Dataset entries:
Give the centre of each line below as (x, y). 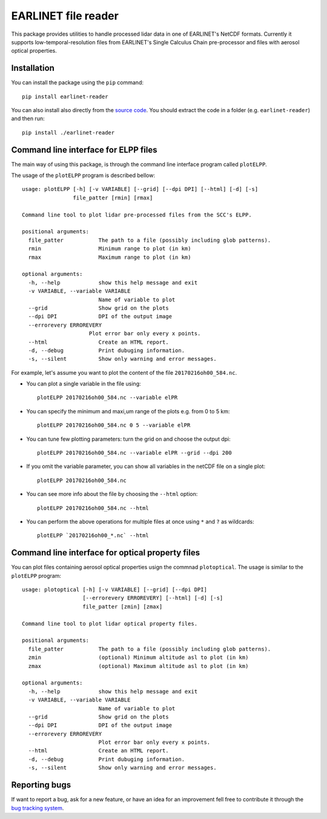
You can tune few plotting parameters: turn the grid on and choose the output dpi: (128, 439)
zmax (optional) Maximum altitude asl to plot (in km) (138, 666)
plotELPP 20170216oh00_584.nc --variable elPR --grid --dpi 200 (135, 453)
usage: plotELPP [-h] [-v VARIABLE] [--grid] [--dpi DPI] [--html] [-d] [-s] (140, 189)
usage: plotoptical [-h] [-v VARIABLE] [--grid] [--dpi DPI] (114, 590)
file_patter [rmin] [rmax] (113, 198)
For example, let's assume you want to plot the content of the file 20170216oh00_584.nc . (124, 372)
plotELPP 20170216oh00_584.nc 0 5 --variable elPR (114, 425)

HOW TO COMPLETE THIS TASK:
Return exactly the lines from the one containing "zmax (optional) Maximum" to the last line of the data, and nothing more.

SOLVED PROBLEM:
zmax (optional) Maximum altitude asl to plot (in km) (138, 666)
plotELPP 20170216oh00_584.nc --variable elPR --grid --dpi 200 (135, 453)
usage: plotELPP [-h] [-v VARIABLE] [--grid] [--dpi DPI] [--html] [-d] [-s] (140, 189)
usage: plotoptical [-h] [-v VARIABLE] [--grid] [--dpi DPI] (114, 590)
file_patter [rmin] [rmax] (113, 198)
For example, let's assume you want to plot the content of the file 20170216oh00_584.nc . (124, 372)
plotELPP 20170216oh00_584.nc 0 5 --variable elPR (114, 425)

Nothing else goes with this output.